NEW plumbing method for an ULTRA QUIET REEF TANK!!!! LONG !!!!

no its not im gonna have a elbow coming out from the bulkhead with a homemade acrylic overflow. On the outside it will hav a 1-3/4" to 2" adaptor, which will go to a 2" "T" the top of it will be for air release and the bottom of the T will be the drain
 
<a href=showthread.php?s=&postid=8348485#post8348485 target=_blank>Originally posted</a> by tanya72806
no its not im gonna have a elbow coming out from the bulkhead with a homemade acrylic overflow. On the outside it will hav a 1-3/4" to 2" adaptor, which will go to a 2" "T" the top of it will be for air release and the bottom of the T will be the drain

Ok, you are misunderstanding the method here. By restricting the drain you will not have any air in the line, thus no air to release (ditch the tee). 1 3/4" is a very uncommon plumming size. I would recommend either 1 1/2" or 2" depending on how much flow you intend. Don't forget your emergency drain as well.
 
I have a 90 corner overflow with a 1" main durso drain and am using the 3/4 (set about an inch higher) as an emergency backup. Found this thread in searching for a solution to all of the noise that the air was causing in the main drain.

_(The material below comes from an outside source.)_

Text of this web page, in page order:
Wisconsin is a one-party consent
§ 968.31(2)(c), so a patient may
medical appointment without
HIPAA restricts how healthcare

So let's say I remove the 1" durso, cut a piece of PVC about 15" long, drill holes in the pipe about 3 inches from the top and insert the whole thing in the bulkhead of the overflow. Given that the emergency 3/4" drain is still 24" tall, this would allow give about 12" of water level on top of the drain to add pressure to the silent drain thus being a bit better at self correcting. Am I correct in this thinking, or does the pressure of the water above the drain not effect the system much?

Thanks,
J
 
BTW Thanks Dandy7200 for the advice when I first inquired about this method , up and running church mouse quiet , quite amazing for 160gl system the only noise is the hum of the sedra 5000 on the skimmer , thanks again .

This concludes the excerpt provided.